Source data
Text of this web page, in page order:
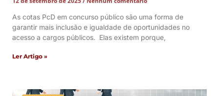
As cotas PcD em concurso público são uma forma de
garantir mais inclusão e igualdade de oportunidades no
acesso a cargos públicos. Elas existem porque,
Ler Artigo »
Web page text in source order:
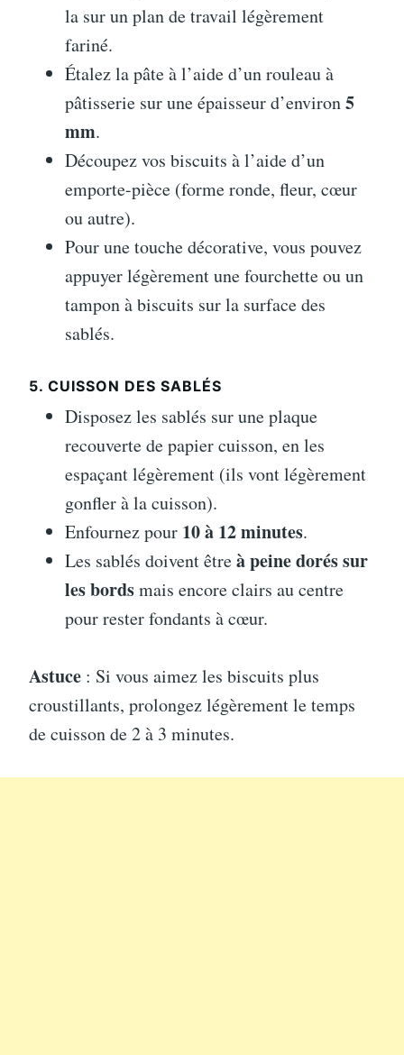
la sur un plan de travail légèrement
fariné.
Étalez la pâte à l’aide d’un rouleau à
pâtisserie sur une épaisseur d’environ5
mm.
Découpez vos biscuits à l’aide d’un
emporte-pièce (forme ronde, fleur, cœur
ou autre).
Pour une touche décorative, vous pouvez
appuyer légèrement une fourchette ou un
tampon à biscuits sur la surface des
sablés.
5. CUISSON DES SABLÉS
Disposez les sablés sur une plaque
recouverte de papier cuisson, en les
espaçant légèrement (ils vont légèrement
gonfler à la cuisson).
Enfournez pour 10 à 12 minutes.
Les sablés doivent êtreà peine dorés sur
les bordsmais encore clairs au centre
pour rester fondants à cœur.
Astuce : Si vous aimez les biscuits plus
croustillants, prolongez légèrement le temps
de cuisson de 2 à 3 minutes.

--

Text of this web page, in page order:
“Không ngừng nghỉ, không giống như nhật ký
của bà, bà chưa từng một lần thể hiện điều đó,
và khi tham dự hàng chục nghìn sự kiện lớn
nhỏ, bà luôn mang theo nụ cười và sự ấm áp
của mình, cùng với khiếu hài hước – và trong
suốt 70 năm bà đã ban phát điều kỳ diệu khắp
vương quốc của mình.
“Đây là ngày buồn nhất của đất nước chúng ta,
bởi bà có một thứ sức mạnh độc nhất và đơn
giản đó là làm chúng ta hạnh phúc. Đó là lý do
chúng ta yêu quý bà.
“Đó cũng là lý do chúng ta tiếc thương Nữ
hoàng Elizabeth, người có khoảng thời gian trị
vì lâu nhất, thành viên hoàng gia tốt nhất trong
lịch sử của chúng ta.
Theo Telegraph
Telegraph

Work to complete:
Retype the records above, but only those lines that fall between the line containing "Astuce : Si vous aimez les biscuits plus" and the line containing "de cuisson de 2 à 3 minutes.", with both of those lines included, exactly as written.

Reply to the task:
Astuce : Si vous aimez les biscuits plus
croustillants, prolongez légèrement le temps
de cuisson de 2 à 3 minutes.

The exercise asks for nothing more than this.